Rio Earth Summit Offers an Opportunity for Cooperation on Sustainability That We Cannot Afford to Miss

If Rio+20 is to steer us on a path of cooperation rather than conflict and a sustainable future for our children it is vital that David Cameron, Nick Clegg and other world leaders are not afraid to dream.

A 2007 article in the New York Times predicted that climate stress could represent "a challenge to international security just as dangerous - and more intractable - than the arms race between the United States and the Soviet Union during the Cold War or the proliferation of nuclear weapons among rogue states today."

With the global population projected to exceed 9 billion by 2050, climate change reducing scarce resources and environmental degradation ravaging the planet it is easy to see the logic of this thinking. But might not these potential dangers also offer an opportunity? Rather than leading to greater conflict, is it not possible that the growing crisis facing the planet might lead instead to greater levels of cooperation?

This week as world leaders and their representatives gather in Rio for the Earth Summit (Rio+20) hopes are once again pinned on the building of an international consensus that will give our world a sustainable future.

If this is to be achieved there must be a recognition that in our ever more interconnected world, problems faced by some impact directly on us all. Drought, flooding and hunger may occur in distant lands but like the economic crisis, climate change is not a respecter of national borders. In this age where everything is connected to everything, the most important thing about what we can do is what we can do with others.

Negotiations at Rio+20, the largest UN conference in history, will also reflect the changing international order. The world is no longer mono-polar but increasingly multi-polar with power shifting inexorably from the nations around Atlantic seaboard to those around the Pacific Rim.

Over the last decade the Chinese and Indian economies have doubled in size and emerging-markets are booming across Asia, Latin America and Africa. The rise of so called middle income countries has meant that a majority of the world's poor no longer live in the world's poorest countries and nearly half of the world's children are now living in towns or cities.

These shifts will be mirrored in the Rio negotiations as the middle income BRIC countries of Brazil, Russia, India and China exert their ever growing influence. The 'developing world' will have its strongest voice ever at an international conference that could set the path for global development over the next two decades.

The timing of Rio+20 is particularly important as it comes as discussions start about how to replace the Millenium Development Goals (MDG's) - discussions that will be co-chaired by David Cameron. Reducing the risks of natural disasters was not explicitly referenced in the MDG's. However, a combination of climate change, rapid urbanisation and volatile food prices has lead to an increase in the frequency and intensity of natural disasters.
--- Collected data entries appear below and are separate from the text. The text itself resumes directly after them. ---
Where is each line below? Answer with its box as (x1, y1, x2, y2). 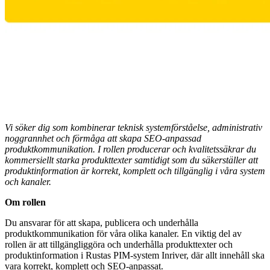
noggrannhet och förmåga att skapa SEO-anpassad (5, 133, 201, 144)
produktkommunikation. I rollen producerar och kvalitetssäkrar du (5, 144, 256, 155)
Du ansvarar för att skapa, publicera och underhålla (5, 218, 198, 228)
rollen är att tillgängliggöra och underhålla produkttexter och (5, 239, 233, 250)
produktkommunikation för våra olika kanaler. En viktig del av (5, 228, 242, 239)
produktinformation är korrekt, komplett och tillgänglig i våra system (5, 166, 265, 177)
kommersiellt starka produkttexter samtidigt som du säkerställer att (5, 155, 258, 166)
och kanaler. (5, 177, 51, 187)
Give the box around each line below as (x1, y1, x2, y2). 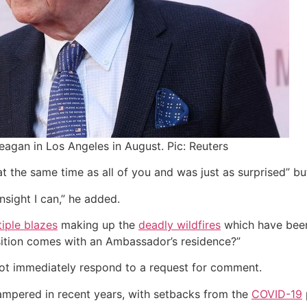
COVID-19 (251, 286, 302, 301)
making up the (58, 217, 138, 232)
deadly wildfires (138, 217, 221, 232)
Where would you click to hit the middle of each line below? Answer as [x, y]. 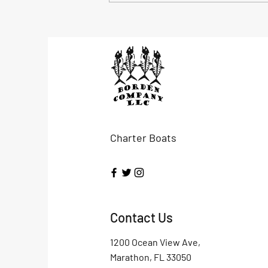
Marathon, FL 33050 [150, 257]
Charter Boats [143, 138]
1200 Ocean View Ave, [155, 242]
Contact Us [141, 217]
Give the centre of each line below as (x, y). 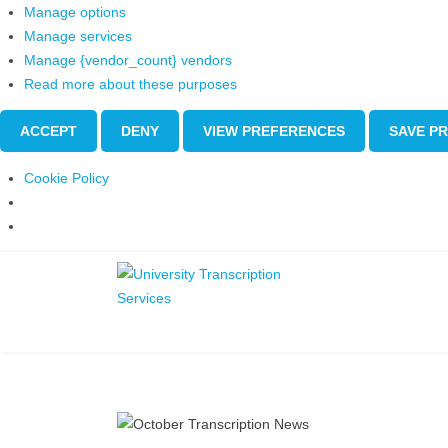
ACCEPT (48, 130)
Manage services (78, 35)
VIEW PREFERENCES (274, 130)
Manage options (75, 11)
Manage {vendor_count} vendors (128, 59)
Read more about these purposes (130, 83)
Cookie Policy (66, 177)
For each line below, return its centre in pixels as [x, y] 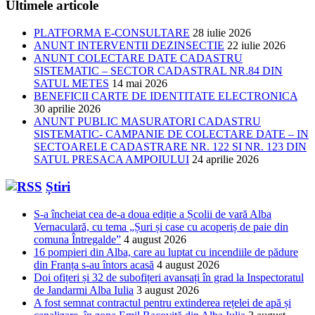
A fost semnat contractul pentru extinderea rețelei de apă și [162, 302]
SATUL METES [71, 84]
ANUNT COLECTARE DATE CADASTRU [138, 58]
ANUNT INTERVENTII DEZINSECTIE [129, 46]
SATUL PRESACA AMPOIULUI [111, 160]
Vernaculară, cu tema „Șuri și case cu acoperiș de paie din [161, 226]
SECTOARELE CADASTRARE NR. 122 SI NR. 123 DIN [170, 147]
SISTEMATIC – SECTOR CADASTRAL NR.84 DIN [158, 71]
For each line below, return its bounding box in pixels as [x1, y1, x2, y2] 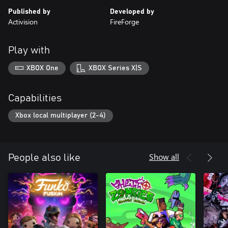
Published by [8, 8, 50, 15]
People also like [8, 153, 80, 163]
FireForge [110, 17, 139, 26]
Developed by [110, 8, 154, 15]
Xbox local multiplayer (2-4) [15, 112, 106, 120]
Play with [8, 45, 50, 55]
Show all [149, 151, 179, 162]
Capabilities [8, 93, 62, 103]
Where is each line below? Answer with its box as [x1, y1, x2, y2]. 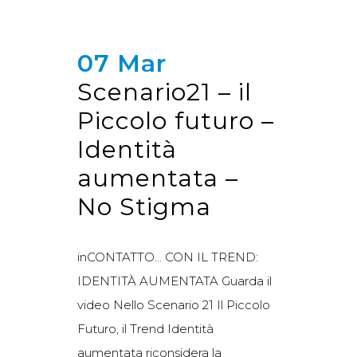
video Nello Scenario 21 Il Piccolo [77, 296, 270, 312]
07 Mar [77, 48, 167, 78]
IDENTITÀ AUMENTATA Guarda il [77, 273, 272, 288]
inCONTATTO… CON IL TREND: [77, 249, 258, 265]
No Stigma [77, 191, 211, 222]
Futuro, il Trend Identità [77, 320, 214, 336]
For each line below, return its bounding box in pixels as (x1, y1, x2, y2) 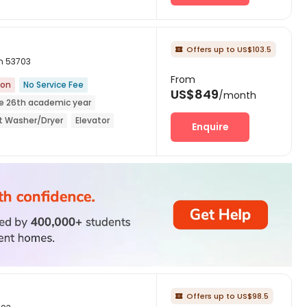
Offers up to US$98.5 (186, 290, 269, 302)
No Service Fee (23, 79, 84, 91)
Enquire (191, 120, 229, 134)
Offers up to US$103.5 (186, 44, 271, 56)
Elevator (75, 114, 110, 127)
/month (219, 88, 256, 103)
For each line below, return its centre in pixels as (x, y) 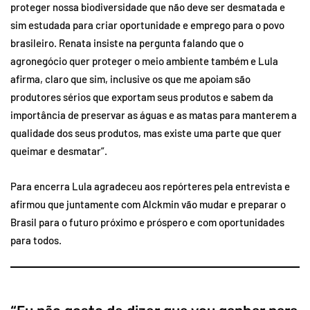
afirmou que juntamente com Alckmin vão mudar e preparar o (148, 204)
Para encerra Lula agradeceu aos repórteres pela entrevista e (150, 186)
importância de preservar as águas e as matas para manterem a (154, 115)
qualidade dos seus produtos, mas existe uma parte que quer (146, 133)
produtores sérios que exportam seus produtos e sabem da (142, 97)
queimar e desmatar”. (59, 151)
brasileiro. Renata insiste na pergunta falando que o (127, 43)
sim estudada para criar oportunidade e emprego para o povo (147, 25)
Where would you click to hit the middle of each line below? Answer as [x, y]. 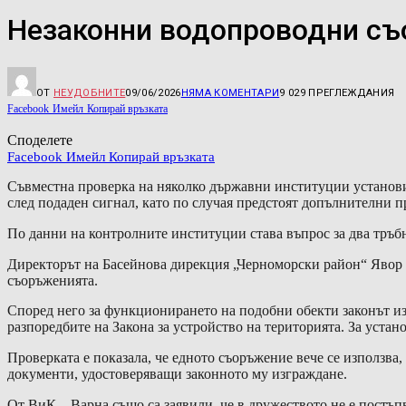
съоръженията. [53, 280]
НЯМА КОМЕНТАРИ [230, 92]
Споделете [40, 140]
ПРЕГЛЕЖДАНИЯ [352, 92]
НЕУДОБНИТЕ [90, 92]
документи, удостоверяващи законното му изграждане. [177, 374]
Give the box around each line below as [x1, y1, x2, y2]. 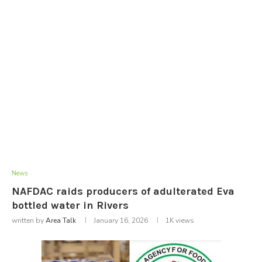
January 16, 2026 [94, 215, 148, 225]
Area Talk [46, 215, 76, 225]
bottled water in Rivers [12, 198, 129, 212]
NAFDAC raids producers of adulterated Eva [12, 184, 235, 198]
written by [12, 215, 46, 225]
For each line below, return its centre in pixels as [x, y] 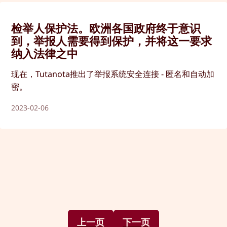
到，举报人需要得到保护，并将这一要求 [112, 40]
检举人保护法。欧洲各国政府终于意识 [106, 28]
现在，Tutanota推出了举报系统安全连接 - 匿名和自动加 [113, 74]
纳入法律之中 [45, 53]
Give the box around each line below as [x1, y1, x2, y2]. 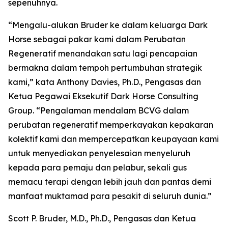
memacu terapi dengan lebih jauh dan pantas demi [8, 177, 211, 187]
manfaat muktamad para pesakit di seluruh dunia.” [8, 191, 212, 201]
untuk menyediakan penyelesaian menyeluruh [8, 148, 190, 158]
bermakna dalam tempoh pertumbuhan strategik [8, 63, 202, 73]
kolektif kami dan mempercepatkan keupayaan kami [8, 134, 219, 144]
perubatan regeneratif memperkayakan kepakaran [8, 120, 213, 130]
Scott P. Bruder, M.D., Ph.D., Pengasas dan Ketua [8, 213, 196, 223]
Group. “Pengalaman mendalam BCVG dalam [8, 105, 189, 116]
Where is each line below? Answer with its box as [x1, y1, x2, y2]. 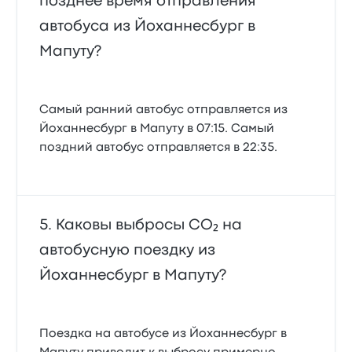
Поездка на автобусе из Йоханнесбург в [39, 328, 288, 339]
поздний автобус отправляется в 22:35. [39, 142, 278, 153]
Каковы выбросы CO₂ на [56, 218, 243, 232]
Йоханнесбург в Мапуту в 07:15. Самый [39, 123, 275, 134]
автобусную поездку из [39, 244, 216, 257]
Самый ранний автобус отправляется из [39, 104, 288, 115]
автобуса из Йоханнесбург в [39, 20, 256, 33]
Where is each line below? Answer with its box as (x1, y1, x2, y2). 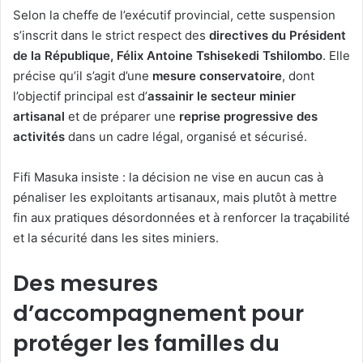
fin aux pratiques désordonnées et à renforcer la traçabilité (13, 210, 350, 225)
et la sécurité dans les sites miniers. (13, 230, 219, 246)
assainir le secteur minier (147, 88, 296, 104)
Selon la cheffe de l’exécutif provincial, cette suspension (13, 7, 335, 23)
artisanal (13, 109, 65, 124)
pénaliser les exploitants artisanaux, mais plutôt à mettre (13, 190, 337, 205)
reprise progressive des (179, 109, 318, 124)
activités (13, 129, 65, 144)
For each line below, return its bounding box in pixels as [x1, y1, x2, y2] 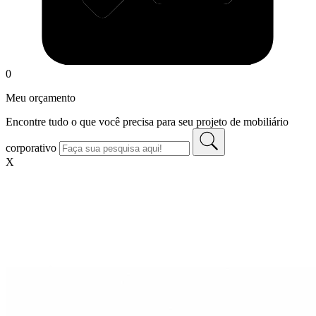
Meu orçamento [6, 92, 75, 104]
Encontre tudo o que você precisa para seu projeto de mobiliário [6, 116, 288, 128]
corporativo [6, 142, 56, 154]
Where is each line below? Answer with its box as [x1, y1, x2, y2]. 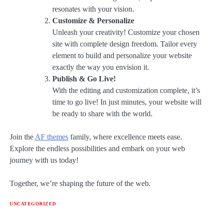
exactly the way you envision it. [52, 62, 149, 71]
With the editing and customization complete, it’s [52, 86, 200, 94]
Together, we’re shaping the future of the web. [10, 179, 151, 187]
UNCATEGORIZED [10, 201, 56, 206]
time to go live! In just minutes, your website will [52, 97, 201, 106]
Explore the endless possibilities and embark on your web [10, 144, 185, 153]
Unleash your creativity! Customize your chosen [52, 28, 200, 36]
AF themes [35, 132, 68, 141]
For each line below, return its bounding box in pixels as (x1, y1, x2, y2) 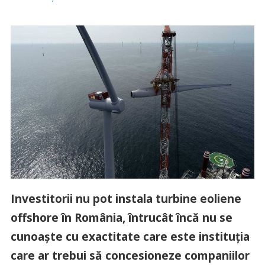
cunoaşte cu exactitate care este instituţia (10, 228, 250, 245)
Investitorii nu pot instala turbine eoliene (10, 190, 241, 207)
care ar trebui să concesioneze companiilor (10, 247, 250, 264)
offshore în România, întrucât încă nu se (10, 209, 232, 226)
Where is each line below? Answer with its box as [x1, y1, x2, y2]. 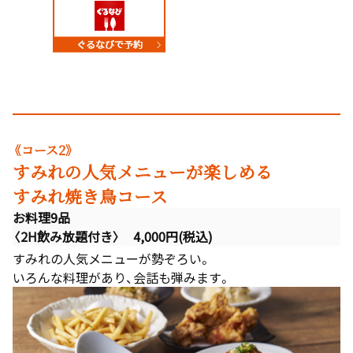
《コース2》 [13, 141, 74, 160]
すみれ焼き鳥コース [13, 184, 168, 209]
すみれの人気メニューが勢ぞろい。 [13, 249, 211, 269]
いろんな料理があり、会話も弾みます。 [13, 268, 231, 288]
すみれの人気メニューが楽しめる [13, 159, 273, 184]
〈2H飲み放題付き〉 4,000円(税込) [13, 227, 213, 247]
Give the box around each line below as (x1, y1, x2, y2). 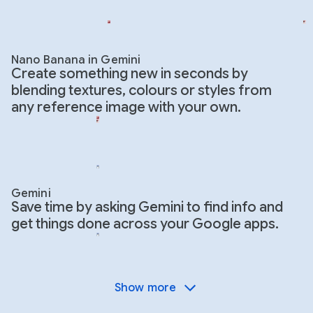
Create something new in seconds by (11, 64, 248, 82)
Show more (115, 280, 176, 295)
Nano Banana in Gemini (11, 52, 141, 67)
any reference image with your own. (11, 98, 241, 116)
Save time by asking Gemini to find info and (11, 198, 283, 216)
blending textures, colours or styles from (11, 81, 272, 99)
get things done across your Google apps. (11, 214, 279, 233)
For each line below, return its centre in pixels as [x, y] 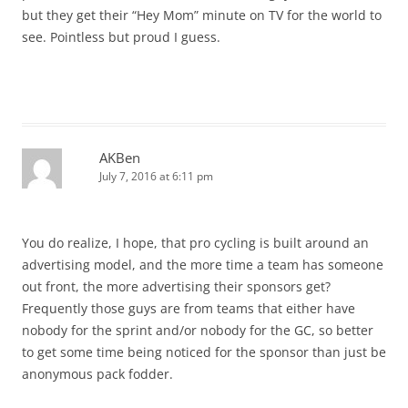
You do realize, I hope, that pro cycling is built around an [195, 243]
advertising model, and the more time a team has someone [203, 265]
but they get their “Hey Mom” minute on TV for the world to [202, 15]
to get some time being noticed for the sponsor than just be [204, 352]
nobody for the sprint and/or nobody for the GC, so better [198, 331]
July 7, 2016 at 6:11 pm [156, 177]
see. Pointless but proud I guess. [121, 37]
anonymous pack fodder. [97, 374]
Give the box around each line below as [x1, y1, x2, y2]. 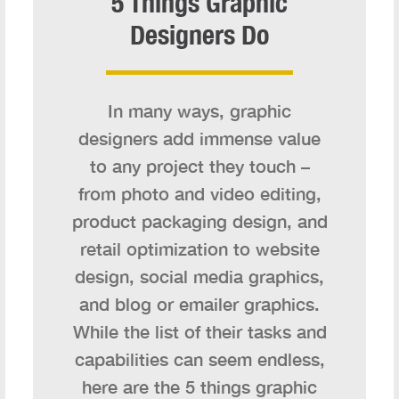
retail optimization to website [79, 238, 320, 260]
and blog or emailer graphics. [79, 293, 320, 315]
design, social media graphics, [75, 265, 324, 288]
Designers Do [130, 19, 269, 52]
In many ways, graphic [108, 100, 291, 122]
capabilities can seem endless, [74, 348, 325, 370]
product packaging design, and [71, 210, 328, 232]
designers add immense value [78, 127, 321, 150]
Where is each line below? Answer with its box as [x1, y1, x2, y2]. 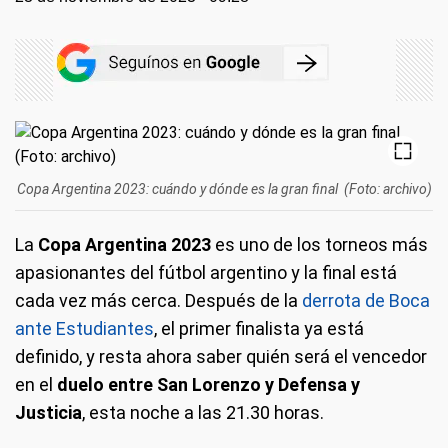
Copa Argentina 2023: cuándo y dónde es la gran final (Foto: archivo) [16, 181, 432, 197]
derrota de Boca [302, 290, 430, 311]
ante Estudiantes [15, 318, 154, 339]
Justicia [15, 402, 82, 423]
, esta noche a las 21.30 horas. [82, 402, 324, 423]
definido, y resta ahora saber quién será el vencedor [15, 346, 427, 367]
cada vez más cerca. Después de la [15, 290, 302, 311]
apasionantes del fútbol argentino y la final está [15, 262, 397, 283]
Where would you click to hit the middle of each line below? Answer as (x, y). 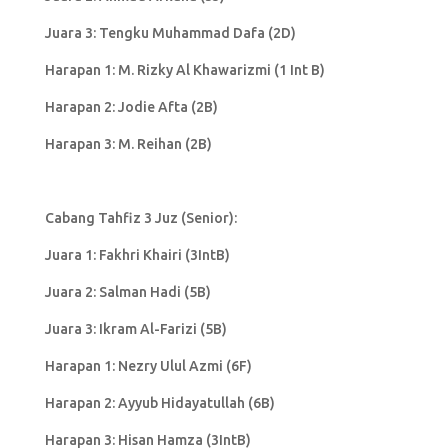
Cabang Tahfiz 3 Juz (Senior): (140, 217)
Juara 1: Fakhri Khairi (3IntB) (137, 254)
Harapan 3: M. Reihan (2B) (128, 143)
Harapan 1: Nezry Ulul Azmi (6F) (148, 365)
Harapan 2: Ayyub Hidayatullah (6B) (159, 402)
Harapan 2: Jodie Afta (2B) (131, 106)
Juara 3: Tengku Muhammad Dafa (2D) (170, 32)
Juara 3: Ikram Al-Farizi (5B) (135, 328)

There is an urgent need to invest in helping people adapt to their changing world and the new risks it brings.

Right now an estimated 18 million people in the Sahel region of West Africa are being affected by drought, disease and conflict. In 2011 alone UNICEF, the world's leading children's organisation, responded to 292 humanitarian emergencies in 80 countries. Children are always the most vulnerable in such situations typically representing over 50% of those affected by disasters equating to between 100 and 175 million children each year.

This is why helping children to cope with, and avoid being harmed by, disasters must be central to discussions at Rio. How can we create a sustainable future for our planet without first prioritising their protection and development in such a changing world? It will be children and our children's children who will face the consequences of decisions made this week. Their generation will be the ones attending Rio+40, Rio+60 and Rio+80.

Last month I was in Monrovia where I met with Ellen Johnson Sirleaf, Africa's first female President. She talked to me about how investing in her country's children is the best guarantee for Liberia's future and how she and has fought to ensure a child-centred approach in all her government's policy. While I was there President Sirleaf signed a new comprehensive children's law enshrining the principles of the Convention on the Rights of the Child in national law.

This week President Sirleaf will be at Rio with Nick Clegg. She will also be working closely with David Cameron as they co-chair the panel responsible for creating the new set of development goals to replace the Millennium Development Goals which expire in 2015.

In her autobiography President Sirleaf writes: "If your dreams do not scare you, they are not big enough." If Rio+20 is to steer us on a path of cooperation rather than conflict and a sustainable future for our children it is vital that David Cameron, Nick Clegg and other world leaders are not afraid to dream.

This piece first appeared in the Daily Telegraph.